I've coded a small application and driver in order to display VAD contents in more convenient way (I have no problem with sharing it, source code included. Unfortunatelly, comments are in Czech).

I have problems with VadRotatePhysical descriptors. It seems that they are not used anywhere and Google told me nothing too. Does anybody have an idea, for what purpose this type of VAD is used?

EDIT: typo
 #8876  by kmd
 Sat Oct 01, 2011 1:14 am
Does anybody have an idea, for what purpose this type of VAD is used
indicates vad has been deleted..
Code: Select all
                    // This Virtual Address Descriptor has been deleted.   
                    //   
                    // Free all the physical pages that this VAD might be   
                    // mapping.   
                    //   
           
                    if (Vad->u.VadFlags.VadType == VadRotatePhysical) {   
                        Status = MiUnmapViewOfSection (Process,   
                                                       CapturedBase,   
                                                       UNMAP_ADDRESS_SPACE_HELD | UNMAP_ROTATE_PHYSICAL_OK);    
check NtFreeVirtualMemory from wrk.
 #8905  by Vrtule
 Sat Oct 01, 2011 1:05 pm
indicates vad has been deleted..
I dno't think so. The code suggests to me that VadRotatePhysical represents pages of some special kind of physical memory section. Maybe something like VadDevicePhysicalMemory.

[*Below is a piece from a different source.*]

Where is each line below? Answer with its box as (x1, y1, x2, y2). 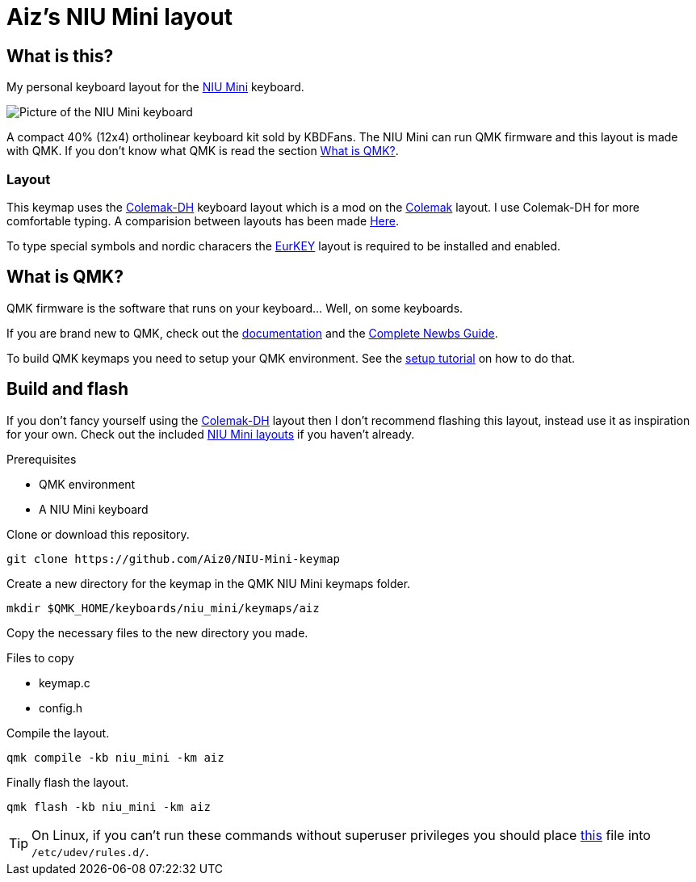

I seem to be unable to find where VadRotatePhysical VADs are created. I have gone through the whole WRK source code I believe. But VadRotatePhysical is presnet in if statements only, not in assignments.
 #8909  by Brock
 Sat Oct 01, 2011 1:24 pm
Code: Select all
typedef enum _MI_VAD_TYPE
{
         VadNone = 0,
         VadDevicePhysicalMemory = 1,
         VadImageMap = 2,
         VadAwe = 3,
         VadWriteWatch = 4,
         VadLargePages = 5,
         VadRotatePhysical = 6,
         VadLargePageSection = 7
} MI_VAD_TYPE;
From what I see the types are clear... released/freed and then deleted.
 #8912  by Vrtule
 Sat Oct 01, 2011 7:47 pm
Code: Select all
if (Vad->u.VadFlags.VadType == VadRotatePhysical) {   
                        Status = MiUnmapViewOfSection (Process,   
                                                       CapturedBase,   
This seems to me as the rotate physical VAD represents some sort of section. However, I am unable to find, where the kernel assigns VadRotatePhysical to the VadType field in MMVAD_XXX strtucture.

Other types (members of MI_VAD_TYPE structure) are clear for me.
 #9120  by holly
 Thu Oct 13, 2011 10:50 am
i have found some information in Windows Internals about rotate VADS( chapter9).
it says:in order to quickly allow different views of memory to be mapped into a process,and to support the different cache attributes, the MM implememts rotate VADs,which allow video drivers to transfer data directly by using the GPU and to rotate unneeded memory in and out of the process view pages on demand.
But they dont analyze it in depth.
Hope this can help you.
 #9121  by Vrtule
 Thu Oct 13, 2011 11:22 am
holly: I found this article in Windows Internals few days ago. But thanks anyway. To speak the truth, Windows Internals contains only a few pages about VADs and they don't go too deep.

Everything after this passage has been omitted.